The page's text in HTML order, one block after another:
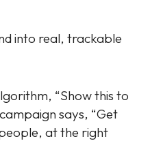
into real, trackable
“Show this to
says, “Get
at the right
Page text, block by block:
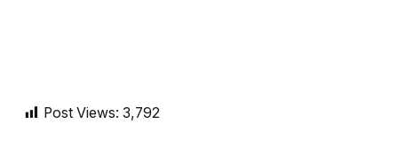
Post Views: 3,792
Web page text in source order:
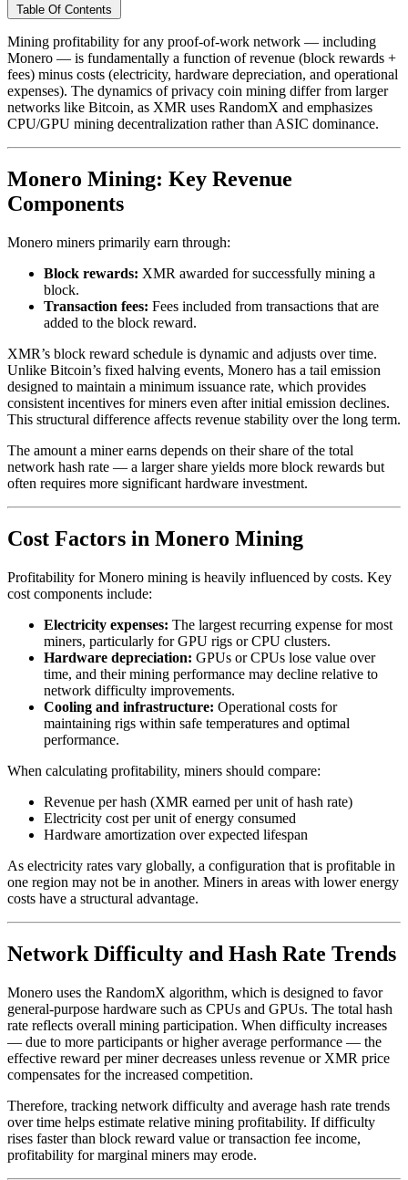
Table Of Contents
Mining profitability for any proof-of-work network — including
Monero — is fundamentally a function of revenue (block rewards +
fees) minus costs (electricity, hardware depreciation, and operational
expenses). The dynamics of privacy coin mining differ from larger
networks like Bitcoin, as XMR uses RandomX and emphasizes
CPU/GPU mining decentralization rather than ASIC dominance.
Monero Mining: Key Revenue
Components
Monero miners primarily earn through:
Block rewards: XMR awarded for successfully mining a
block.
Transaction fees: Fees included from transactions that are
added to the block reward.
XMR’s block reward schedule is dynamic and adjusts over time.
Unlike Bitcoin’s fixed halving events, Monero has a tail emission
designed to maintain a minimum issuance rate, which provides
consistent incentives for miners even after initial emission declines.
This structural difference affects revenue stability over the long term.
The amount a miner earns depends on their share of the total
network hash rate — a larger share yields more block rewards but
often requires more significant hardware investment.
Cost Factors in Monero Mining
Profitability for Monero mining is heavily influenced by costs. Key
cost components include:
Electricity expenses: The largest recurring expense for most
miners, particularly for GPU rigs or CPU clusters.
Hardware depreciation: GPUs or CPUs lose value over
time, and their mining performance may decline relative to
network difficulty improvements.
Cooling and infrastructure: Operational costs for
maintaining rigs within safe temperatures and optimal
performance.
When calculating profitability, miners should compare:
Revenue per hash (XMR earned per unit of hash rate)
Electricity cost per unit of energy consumed
Hardware amortization over expected lifespan
As electricity rates vary globally, a configuration that is profitable in
one region may not be in another. Miners in areas with lower energy
costs have a structural advantage.
Network Difficulty and Hash Rate Trends
Monero uses the RandomX algorithm, which is designed to favor
general-purpose hardware such as CPUs and GPUs. The total hash
rate reflects overall mining participation. When difficulty increases
— due to more participants or higher average performance — the
effective reward per miner decreases unless revenue or XMR price
compensates for the increased competition.
Therefore, tracking network difficulty and average hash rate trends
over time helps estimate relative mining profitability. If difficulty
rises faster than block reward value or transaction fee income,
profitability for marginal miners may erode.
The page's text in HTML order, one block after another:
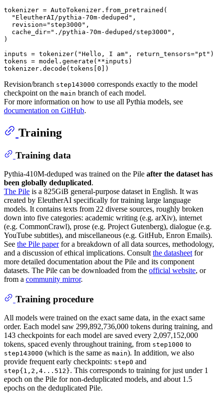
tokenizer = AutoTokenizer.from_pretrained(
"EleutherAI/pythia-70m-deduped" ,
  revision=
"step3000" ,
  cache_dir=
"./pythia-70m-deduped/step3000" ,
)
inputs = tokenizer( "Hello, I am" , return_tensors="pt" )
tokens = model.generate(**inputs)
tokenizer.decode(tokens[ 0
Revision/branch step143000 corresponds exactly to the model
checkpoint on the main branch of each model.
For more information on how to use all Pythia models, see
documentation on GitHub.
Training
Training data
Pythia-410M-deduped was trained on the Pile after the dataset has
been globally deduplicated.
The Pile is a 825GiB general-purpose dataset in English. It was
created by EleutherAI specifically for training large language
models. It contains texts from 22 diverse sources, roughly broken
down into five categories: academic writing (e.g. arXiv), internet
(e.g. CommonCrawl), prose (e.g. Project Gutenberg), dialogue (e.g.
YouTube subtitles), and miscellaneous (e.g. GitHub, Enron Emails).
See the Pile paperfor a breakdown of all data sources, methodology,
and a discussion of ethical implications. Consult the datasheet for
more detailed documentation about the Pile and its component
datasets. The Pile can be downloaded from the official website, or
from a community mirror.
Training procedure
All models were trained on the exact same data, in the exact same
order. Each model saw 299,892,736,000 tokens during training, and
143 checkpoints for each model are saved every 2,097,152,000
tokens, spaced evenly throughout training, from step1000 to
step143000 (which is the same as main). In addition, we also
provide frequent early checkpoints: step0 and
step{1,2,4...512}. This corresponds to training for just under 1
epoch on the Pile for non-deduplicated models, and about 1.5
epochs on the deduplicated Pile.
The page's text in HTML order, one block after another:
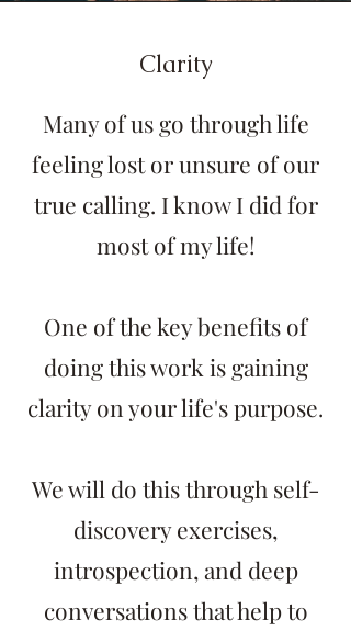
Clarity
Many of us go through life
feeling lost or unsure of our
true calling. I know I did for
most of my life!
One of the key benefits of
doing this work is gaining
clarity on your life's purpose.
We will do this through self-
discovery exercises,
introspection, and deep
conversations that help to
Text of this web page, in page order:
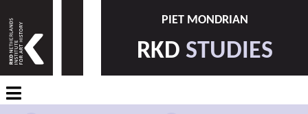
PIET MONDRIAN
RKD STUDIES
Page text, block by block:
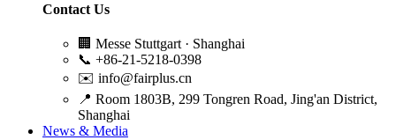
Contact Us
🏢 Messe Stuttgart · Shanghai
📞 +86-21-5218-0398
✉️ info@fairplus.cn
📍 Room 1803B, 299 Tongren Road, Jing'an District,
Shanghai
News & Media
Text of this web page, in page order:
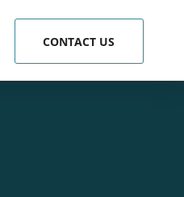
CONTACT US
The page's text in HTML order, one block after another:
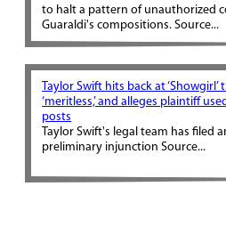
to halt a pattern of unauthorized
Guaraldi's compositions. Source...
Taylor Swift hits back at
‘meritless,’ and alleges plaintiff
posts
Taylor Swift's legal team has filed
preliminary injunction Source...
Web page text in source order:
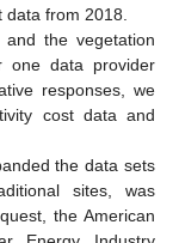
from 2018.
the vegetation
one data provider
responses, we
cost data and
the data sets
sites, was
the American
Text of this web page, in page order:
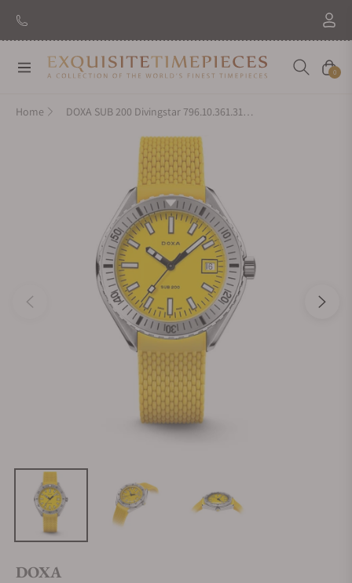
Navigation Cart
0
Home DOXA SUB 200 Divingstar 796.10.361.31 on Yellow Rubber Strap
DOXA
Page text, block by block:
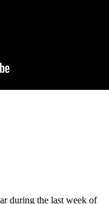
during the last week of
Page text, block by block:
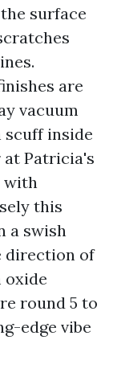
surface
are
vacuum
scuff inside
at Patricia's
with
this
a swish
direction of
oxide
round 5 to
edge vibe
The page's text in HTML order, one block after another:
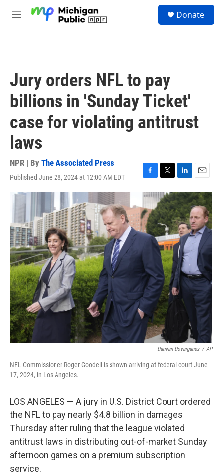
M
Donate
Jury orders NFL to pay
billions in 'Sunday Ticket'
case for violating antitrust
laws
NPR | By The Associated Press
Published June 28, 2024 at 12:00 AM EDT
F
a
c
e
b
o
o
T
w
i
t
t
e
r
L
i
n
k
e
d
I
n
E
m
a
i
l
Damian Dovarganes / AP
NFL Commissioner Roger Goodell is shown arriving at federal court June
17, 2024, in Los Angeles.
LOS ANGELES — A jury in U.S. District Court ordered
the NFL to pay nearly $4.8 billion in damages
Thursday after ruling that the league violated
antitrust laws in distributing out-of-market Sunday
afternoon games on a premium subscription
service.

Required action:
Everything from the top line of the data down to and including the line with "Monero — is" is to be copied, except the pictures.

Result below:
The page's text in HTML order, one block after another:
into real, trackable
“Show this to
says, “Get
at the right
Page text, block by block:
Post Views: 3,792
Web page text in source order:
Table Of Contents
Mining profitability for any proof-of-work network — including
Monero — is fundamentally a function of revenue (block rewards +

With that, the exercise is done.